Right now, we’re in a strange time, an in-between time … no one seems to know quite what we should do, or where we’re going.

Such times afford us a rare opportunity, an opportunity to step back a bit, take a deep breath, look long and hard at who we are, what we value, what we want, how to love the world, how to love one another.

Amanda Gorman said: “To love one another just may be the fight of our lives.”

Jesus tells the disciples about the Holy Spirit … the Spirit, to teach us everything … everything pertaining to the life and work of Christ.

We are not alone; we have the sacred text, we have the living Spirit of God – the deep traditions of our faith … we have one another – we have what’s needed to know who we are, how to live, what the love of God requires.

Jesus says to the disciples: Peace I leave you … my peace I give to you .. do not let your hearts be troubled, do not let your hearts be afraid … rise, let us be on our way.

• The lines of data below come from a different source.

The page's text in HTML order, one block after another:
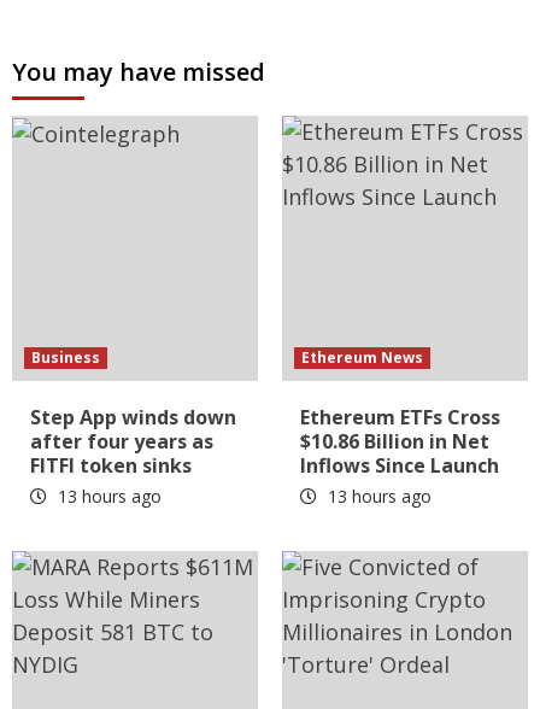
You may have missed
Business
Step App winds down
after four years as
FITFI token sinks
13 hours ago
Ethereum News
Ethereum ETFs Cross
$10.86 Billion in Net
Inflows Since Launch
13 hours ago
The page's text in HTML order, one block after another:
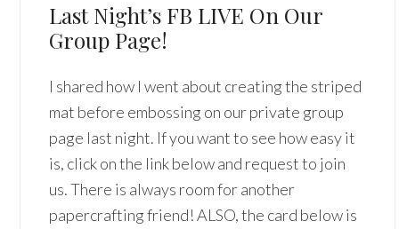
Last Night’s FB LIVE On Our
Group Page!
I shared how I went about creating the striped
mat before embossing on our private group
page last night. If you want to see how easy it
is, click on the link below and request to join
us. There is always room for another
papercrafting friend! ALSO, the card below is
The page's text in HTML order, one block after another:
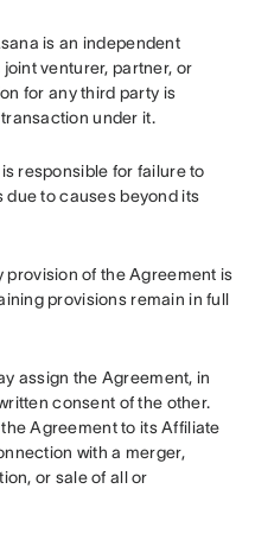
is an independent
venturer, partner, or
for any third party is
under it.
responsible for failure to
to causes beyond its
provision of the Agreement is
provisions remain in full
assign the Agreement, in
consent of the other.
Agreement to its Affiliate
with a merger,
or sale of all or
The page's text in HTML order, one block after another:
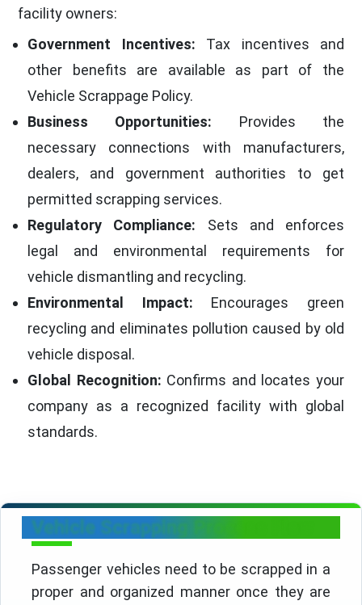
facility owners:
Government Incentives: Tax incentives and
other benefits are available as part of the
Vehicle Scrappage Policy.
Business Opportunities: Provides the
necessary connections with manufacturers,
dealers, and government authorities to get
permitted scrapping services.
Regulatory Compliance: Sets and enforces
legal and environmental requirements for
vehicle dismantling and recycling.
Environmental Impact: Encourages green
recycling and eliminates pollution caused by old
vehicle disposal.
Global Recognition: Confirms and locates your
company as a recognized facility with global
standards.
Vehicle Scrapping Process Flow
Passenger vehicles need to be scrapped in a
proper and organized manner once they are
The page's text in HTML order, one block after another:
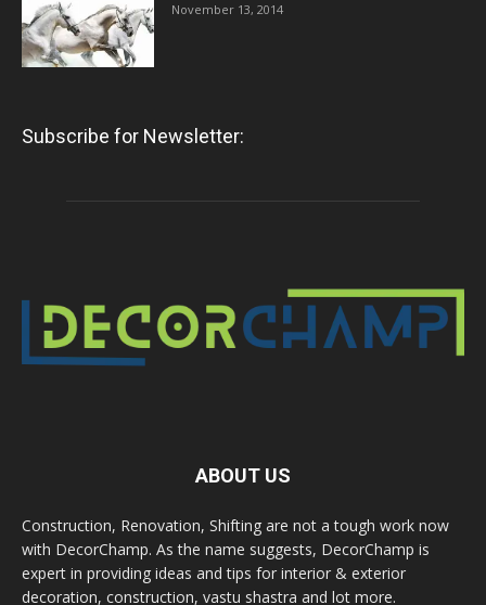
November 13, 2014
Subscribe for Newsletter:
ABOUT US
Construction, Renovation, Shifting are not a tough work now
with DecorChamp. As the name suggests, DecorChamp is
expert in providing ideas and tips for interior & exterior
decoration, construction, vastu shastra and lot more.
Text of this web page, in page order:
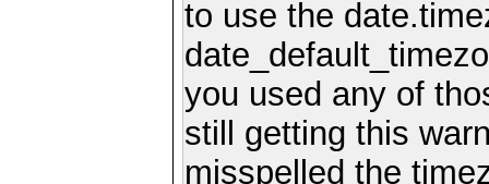
to use the
you used any of
still getting this
misspelled the
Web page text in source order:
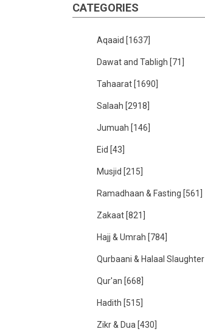
CATEGORIES
Aqaaid [1637]
Dawat and Tabligh [71]
Tahaarat [1690]
Salaah [2918]
Jumuah [146]
Eid [43]
Musjid [215]
Ramadhaan & Fasting [561]
Zakaat [821]
Hajj & Umrah [784]
Qurbaani & Halaal Slaughter
Qur'an [668]
Hadith [515]
Zikr & Dua [430]
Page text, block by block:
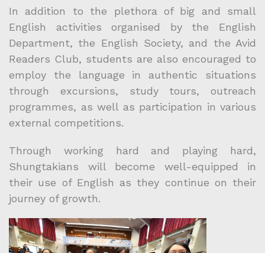
In addition to the plethora of big and small
English activities organised by the English
Department, the English Society, and the Avid
Readers Club, students are also encouraged to
employ the language in authentic situations
through excursions, study tours, outreach
programmes, as well as participation in various
external competitions.
Through working hard and playing hard,
Shungtakians will become well-equipped in
their use of English as they continue on their
journey of growth.
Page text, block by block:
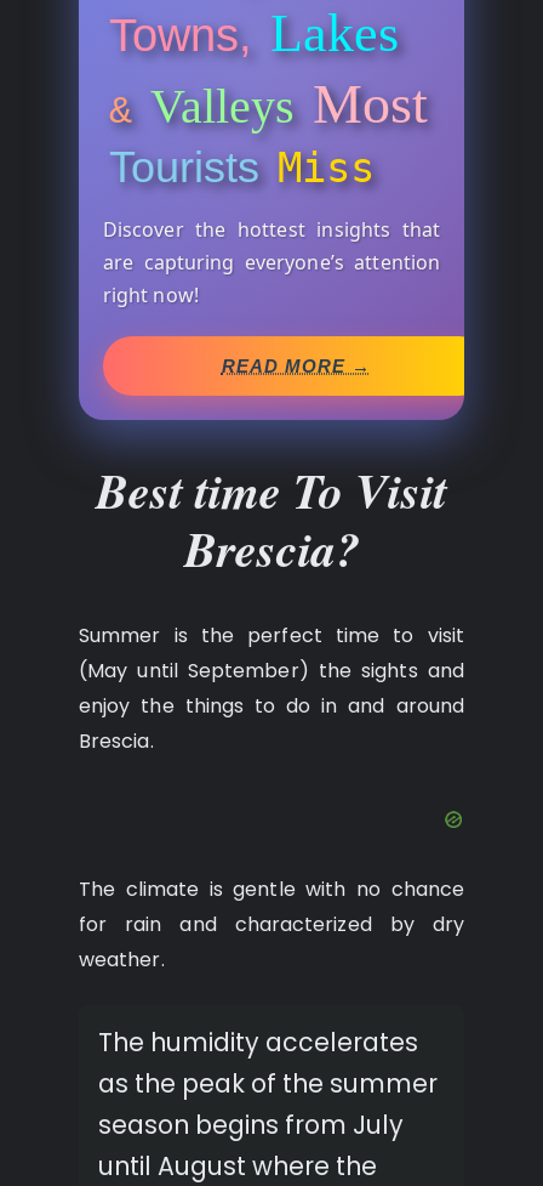
Towns, Lakes
& Valleys Most
Tourists Miss
Discover the hottest insights that
are capturing everyone’s attention
right now!
READ MORE →
Best time To Visit
Brescia?
Summer is the perfect time to visit
(May until September) the sights and
enjoy the things to do in and around
Brescia.
The climate is gentle with no chance
for rain and characterized by dry
weather.
The humidity accelerates
as the peak of the summer
season begins from July
until August where the
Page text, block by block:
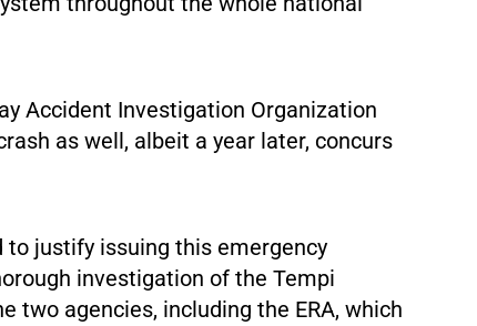
Accident Investigation Organization
as well, albeit a year later, concurs
to justify issuing this emergency
investigation of the Tempi
two agencies, including the ERA, which
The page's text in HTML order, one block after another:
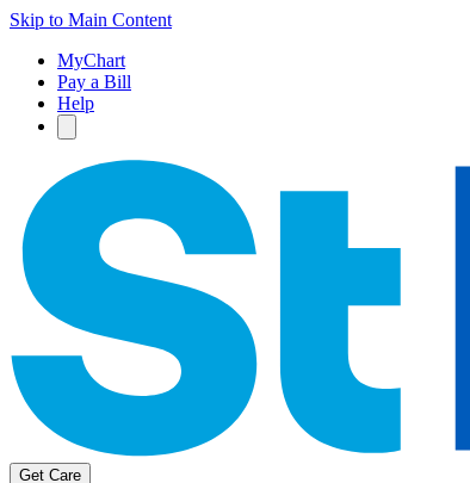
Skip to Main Content
MyChart
Pay a Bill
Help
Get Care
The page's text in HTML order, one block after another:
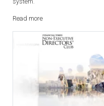
Governance determines
presentation shows (i) how
different parts of the world;
governance and how
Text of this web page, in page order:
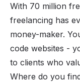
With 70 million
freelancing has
money-maker.
code websites -
to clients who
Where do you
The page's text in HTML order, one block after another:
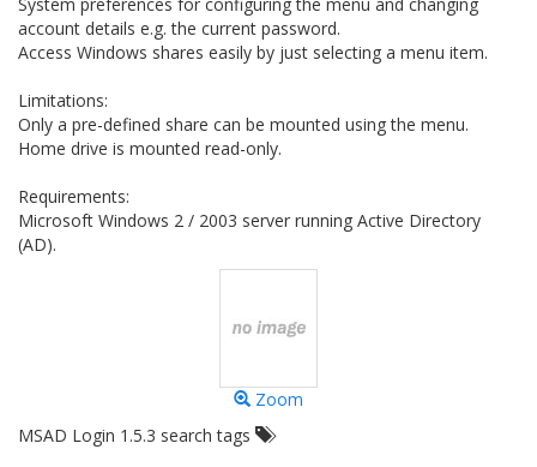
account details e.g. the current password.
Access Windows shares easily by just selecting a menu item.
Limitations:
Only a pre-defined share can be mounted using the menu.
Home drive is mounted read-only.
Requirements:
Microsoft Windows 2 / 2003 server running Active Directory
(AD).
Zoom
MSAD Login 1.5.3 search tags
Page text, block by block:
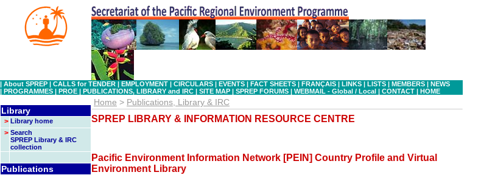
| About SPREP | CALLS for TENDER | EMPLOYMENT | CIRCULARS | EVENTS | FACT SHEETS | FRANÇAIS | LINKS | LISTS | MEMBERS | NEWS
| PROGRAMMES | PROE | PUBLICATIONS, LIBRARY and IRC | SITE MAP | SPREP FORUMS | WEBMAIL - Global / Local | CONTACT | HOME
Library
> Library home
> Search
SPREP Library & IRC
collection
Publications
Home > Publications, Library & IRC
SPREP LIBRARY & INFORMATION RESOURCE CENTRE
Pacific Environment Information Network [PEIN] Country Profile and Virtual
Environment Library
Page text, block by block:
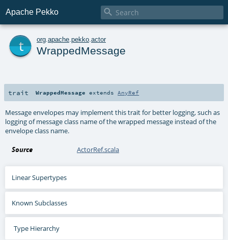
Apache Pekko 
org apache pekko actor
WrappedMessage
trait WrappedMessage extends AnyRef
Message envelopes may implement this trait for better logging, such as
logging of message class name of the wrapped message instead of the
envelope class name.
Source ActorRef.scala
Linear Supertypes
Known Subclasses
Type Hierarchy
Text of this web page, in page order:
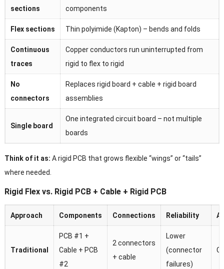
sections
components
Flex sections Thin polyimide (Kapton) – bends and folds
Continuous
traces
Copper conductors run uninterrupted from
rigid to flex to rigid
No
connectors
Replaces rigid board + cable + rigid board
assemblies
Single board
One integrated circuit board – not multiple
boards
Think of it as: A rigid PCB that grows flexible “wings” or “tails”
where needed.
Rigid Flex vs. Rigid PCB + Cable + Rigid PCB
Approach Components Connections Reliability
Traditional
PCB #1 +
Cable + PCB
#2
2 connectors
+ cable
Lower
(connector
failures)
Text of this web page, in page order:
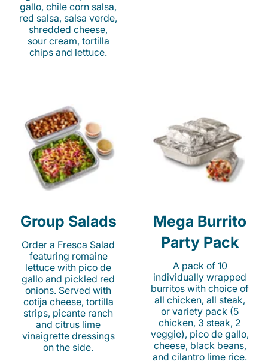
gallo, chile corn salsa,
red salsa, salsa verde,
shredded cheese,
sour cream, tortilla
chips and lettuce.
Group Salads
Order a Fresca Salad
featuring romaine
lettuce with pico de
gallo and pickled red
onions. Served with
cotija cheese, tortilla
strips, picante ranch
and citrus lime
vinaigrette dressings
on the side.
Mega Burrito
Party Pack
A pack of 10
individually wrapped
burritos with choice of
all chicken, all steak,
or variety pack (5
chicken, 3 steak, 2
veggie), pico de gallo,
cheese, black beans,
and cilantro lime rice.
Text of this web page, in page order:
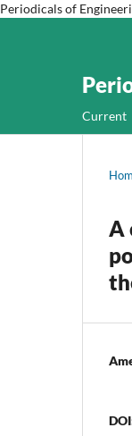
Periodicals of
Current
A
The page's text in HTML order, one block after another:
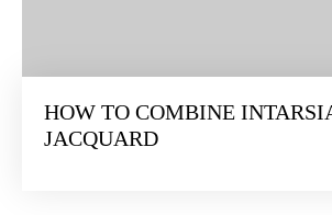
HOW TO COMBINE
JACQUARD
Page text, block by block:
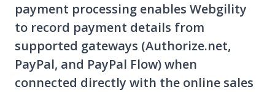
payment processing enables Webgility
to record payment details from
supported gateways (Authorize.net,
PayPal, and PayPal Flow) when
connected directly with the online sales
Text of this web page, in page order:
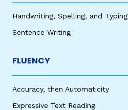
Handwriting, Spelling, and Typing
Sentence Writing
FLUENCY
Accuracy, then Automaticity
Expressive Text Reading
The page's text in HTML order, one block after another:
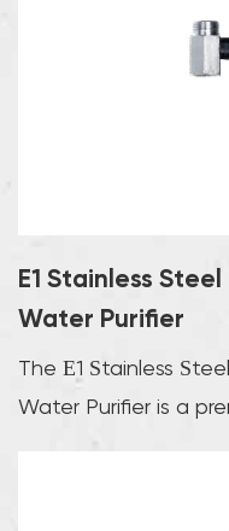
use.In addition to the
other products such
magnetic water
bacteria and viruses
ensure water safety;
E1 Stainless
Water Purifier
The E1 Stainless
Water Purifier is a
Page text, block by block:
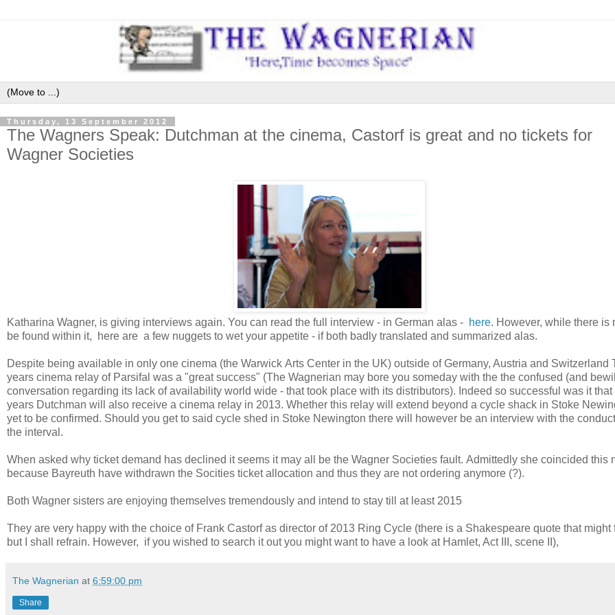
Thursday, 13 September 2012
The Wagners Speak: Dutchman at the cinema, Castorf is great and no tickets for
Wagner Societies
Katharina Wagner, is giving interviews again. You can read the full interview - in German alas - here. However, while there is
be found within it, here are a few nuggets to wet your appetite - if both badly translated and summarized alas.
Despite being available in only one cinema (the Warwick Arts Center in the UK) outside of Germany, Austria and Switzerland
years cinema relay of Parsifal was a "great success" (The Wagnerian may bore you someday with the the confused (and
conversation regarding its lack of availability world wide - that took place with its distributors). Indeed so successful was it that
years Dutchman will also receive a cinema relay in 2013. Whether this relay will extend beyond a cycle shack in Stoke
yet to be confirmed. Should you get to said cycle shed in Stoke Newington there will however be an interview with the
the interval.
When asked why ticket demand has declined it seems it may all be the Wagner Societies fault. Admittedly she coincided this
because Bayreuth have withdrawn the Socities ticket allocation and thus they are not ordering anymore (?).
Both Wagner sisters are enjoying themselves tremendously and intend to stay till at least 2015
They are very happy with the choice of Frank Castorf as director of 2013 Ring Cycle (there is a Shakespeare quote that might
but I shall refrain. However, if you wished to search it out you might want to have a look at Hamlet, Act III, scene II),
The Wagnerian at 6:59:00 pm
Share
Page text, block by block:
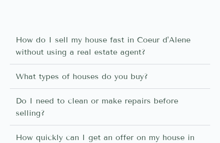
How do I sell my house fast in Coeur d'Alene
without using a real estate agent?
What types of houses do you buy?
Do I need to clean or make repairs before
selling?
How quickly can I get an offer on my house in
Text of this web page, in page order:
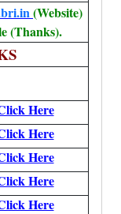
(Website)
(Thanks).
Here
Here
Here
Here
Here
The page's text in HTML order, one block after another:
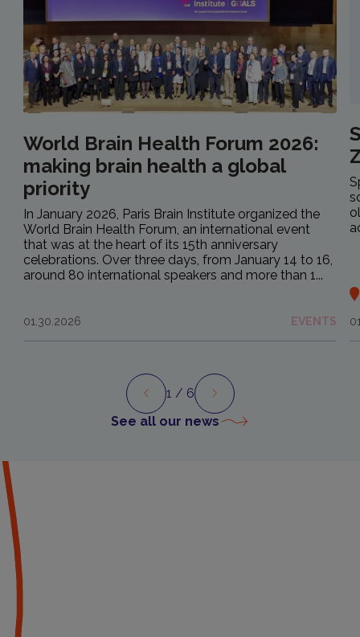
World Brain Health Forum 2026:
making brain health a global
priority
In January 2026, Paris Brain Institute organized the
World Brain Health Forum, an international event
that was at the heart of its 15th anniversary
celebrations. Over three days, from January 14 to 16,
around 80 international speakers and more than 1...
01.30.2026 EVENTS
Preview Next
1 / 6
See all our news
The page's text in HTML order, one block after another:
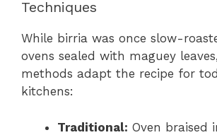
Techniques
While birria was once slow-
ovens sealed with maguey
methods adapt the recipe for
kitchens:
Traditional: Oven braised

In that moment, the disciples didn’t have a clue.

They had no idea what was to come.

Jesus says, I’m leaving you.

But I will not abandon you.

The Spirit will be here.

In Christ, our courage …

In Christ, our hope.

Especially so these days … when hatred plays its ugly hand at every turn of the clock … politicians and preachers proclaim “replacement” propaganda – “the replacement of the white race” – and hatred of immigrants, people from the Middle East, people from south of the border, people of color, people from Asia … and always the Jews, of course.

Irresponsible politicians, careless preachers, shout their malicious ideas of race and color, as if such could ever be God’s truth … but it’s not God’s truth… it’s the Devil’s lies … a script from hell – hell thrives on fear, hell loves hatred; hell despises the truth … hell lives on death.

I ask you: Was Jesus oblivious to the times in which he lived?

Was Jesus a recluse in the wilderness, a hermit on the mountain?

Jesus knew full-well the oppressive powers of Rome … the countryside punctuated with crosses … everywhere, betrayal, suspicion, high prices, food shortages, and too much religion, religion run amok … a land seething with unrest and fear.

Jesus lived in the midst of it all – when the time came, he journeyed to Jerusalem, the eye of the storm – where Pilate presided, and religion ruled. The Sermon on the Mt. is deeply spiritual, and powerfully political – the Sermon on the Mt. addresses the lies and deceptions of the day, the temptations to hatred and power.

Jesus offers peace, the antidote to fear … because bad decisions are made when we’re afraid … fear destroys our ability to think … fear twists love into useless shreds …

Nowhere does Jesus suggest any of this to be easy; it’s hard to live the Christ-Way – then or now, for Jesus, or for us.

But it’s the only way to survive, the only way to make some sense of our times, the only way to cross the river.

Here, this morning, we do what God’s People have always done in difficult times: we turn to God … seek God’s counsel … pray for the Holy Spirit … seek the gift of courage: the courage to keep on keepin’ on … inventing, innovating, dreaming and daring.

Emily Bronté wrote:

No coward soul is mine,

No trembler in the world’s storm-troubled sphere:

I see Heaven’s glories shine,

And faith shines equal, arming me from fear.

A little child on the beach watched the sun sink into the sea … she asked her mother and father, with a tremor in her voice, “Will the sun come back?

Her mother said to her, “Early tomorrow morning, we’re going to the mountains, and we’ll watch the sun come back.”

Leo Buscaglia tells the story of his mother’s “misery dinner” …

It was the night after his father came home and said it looked as if he would have to go into bankruptcy, because his business partner had left town with all the money.

His mother went out and sold some jewelry to buy food for a feast. Some of the family scolded her for it. But she told them: ”the time for joy is now, when we need it most, not next week.” Her courage rallied the family.

Cowboys on a cattle drive …

The disciples in the land of doubt …

A child on the beach …

And Mama with her misery dinner.

Climb every mountain, dear friends.

Ford every stream,

Follow every rainbow,

‘Til you find your dream 

In the name of the threefold God. Hallelujah and Amen!